In the first quarter of the century was born a poet, in the village of San Giorgio, near Verona, of parents who endowed their son with the magnificent name of Aleardo Aleardi. His father was one of those small proprietors numerous in the Veneto, and, though not indigent, was by no means a rich man. He lived on his farm, and loved it, and tried to improve the condition of his tenants. Aleardo's childhood was spent in the country,—a happy fortune for a boy anywhere, the happiest fortune if that country be Italy, and its scenes the grand and beautiful scenes of the valley of the Adige. Here he learned to love nature with the passion that declares itself everywhere in his verse; and hence he was in due time taken and placed at school in the Collegio {note: Not a college in the American sense, but a private school of a high grade.} of Sant' Anastasia, in Verona, according to the Italian system, now fallen into disuse, of fitting a boy for the world by giving him the training of a cloister. It is not greatly to Aleardi's discredit that he seemed to learn nothing there, and that he drove his reverend preceptors to the desperate course of advising his removal. They told his father he would make a good farmer, but a scholar, never. They nicknamed him the mole, for his dullness; but, in the mean time, he was making underground progress of his own, and he came to the surface one day, a mole no longer, to everybody's amazement, but a thing of such flight and song as they had never seen before,—in fine, a poet. He was rather a scapegrace, after he ceased to be a mole, at school; but when he went to the University at Padua, he became conspicuous among the idle, dissolute students of that day for temperate life and severe study. There he studied law, and learned patriotism; political poetry and interviews with the police were the consequence, but no serious trouble.

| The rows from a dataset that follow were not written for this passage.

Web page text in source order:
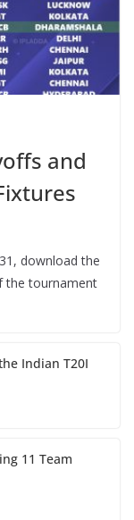
and
download the
the tournament
Indian T20I
11 Team
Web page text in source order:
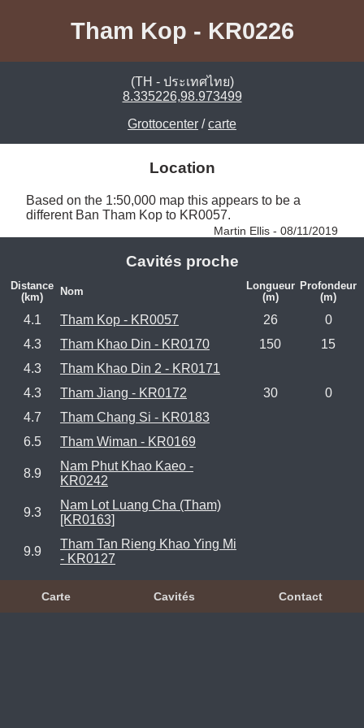
Tham Kop - KR0226
(TH - ประเทศไทย)
8.335226,98.973499
Grottocenter /carte
Location
Based on the 1:50,000 map this appears to be a
different Ban Tham Kop to KR0057.
Martin Ellis - 08/11/2019
Cavités proche
Distance
(km)
Nom
Longueur
(m)
Profondeur
(m)
4.1 Tham Kop - KR0057 26
0
4.3
Tham Khao Din - KR0170 150
15
4.3
Tham Khao Din 2 - KR0171
4.3
Tham Jiang - KR0172 30
0
4.7
Tham Chang Si - KR0183
6.5
Tham Wiman - KR0169
8.9
Nam Phut Khao Kaeo -
KR0242
9.3
Nam Lot Luang Cha (Tham)
[KR0163]
9.9
Tham Tan Rieng Khao Ying Mi
- KR0127
Carte Cavités Contact
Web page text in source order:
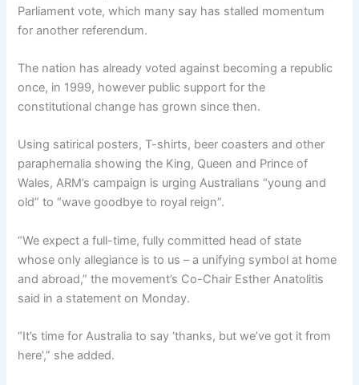
Parliament vote, which many say has stalled momentum
for another referendum.
The nation has already voted against becoming a republic
once, in 1999, however public support for the
constitutional change has grown since then.
Using satirical posters, T-shirts, beer coasters and other
paraphernalia showing the King, Queen and Prince of
Wales, ARM’s campaign is urging Australians “young and
old” to “wave goodbye to royal reign”.
“We expect a full-time, fully committed head of state
whose only allegiance is to us – a unifying symbol at home
and abroad,” the movement’s Co-Chair Esther Anatolitis
said in a statement on Monday.
“It’s time for Australia to say ‘thanks, but we’ve got it from
here’,” she added.
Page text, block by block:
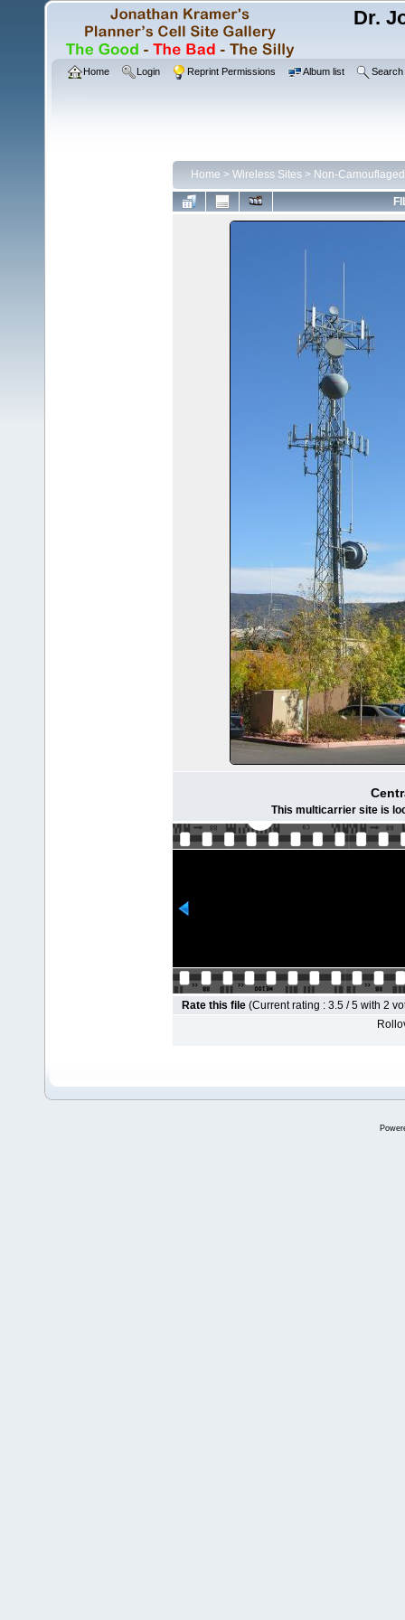
Dr.
Home Login Reprint Permissions Album list Search
Home > Wireless Sites > Non-
This multicarrier site is
Rate this file (Current rating : 3.5 / 5 with 2
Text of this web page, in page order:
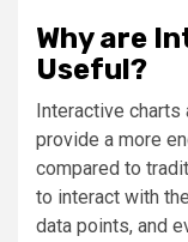
Why are
Useful?
Interactive
provide a more
compared to
to interact with
data points, and

One of the offensive poems, which he says he and his friends had the audacity to call an ode, was this:

Sing we our country. 'T is a desolate
And frozen cemetery;
Over its portals undulates
A banner black and yellow;
And within it throng the myriad
Phantoms of slaves and kings:
A man on a worn-out, tottering
Throne watches o'er the tombs:
The pallid lord of consciences,
The despot of ideas.
Tricoronate he vaunts himself
And without crown is he.

In this poem the yellow and black flag is, of course, the Austrian, and the enthroned man is the pope, of whose temporal power our poet was always the enemy. “The Austrian police,” says Aleardi's biographer, “like an affectionate mother, anxious about everything, came into possession of these verses; and the author was admonished, in the way of maternal counsel, not to touch such topics, if he would not lose the favor of the police, and be looked on as a prodigal son.” He had already been admonished for carrying a cane on the top of which was an old Italian pound, or lira, with the inscription, Kingdom of Italy,—for it was an offense to have such words about one in any way, so trivial and petty was the cruel government that once reigned over the Italians.

In due time he took that garland of paper laurel and gilt pasteboard with which the graduates of Padua are sublimely crowned, and returned to Verona, where he entered the office of an advocate to learn the practical workings of the law. These disgusted him, naturally enough; and it was doubtless far less to the hurt of his feelings than of his fortune that the government always refused him the post of advocate.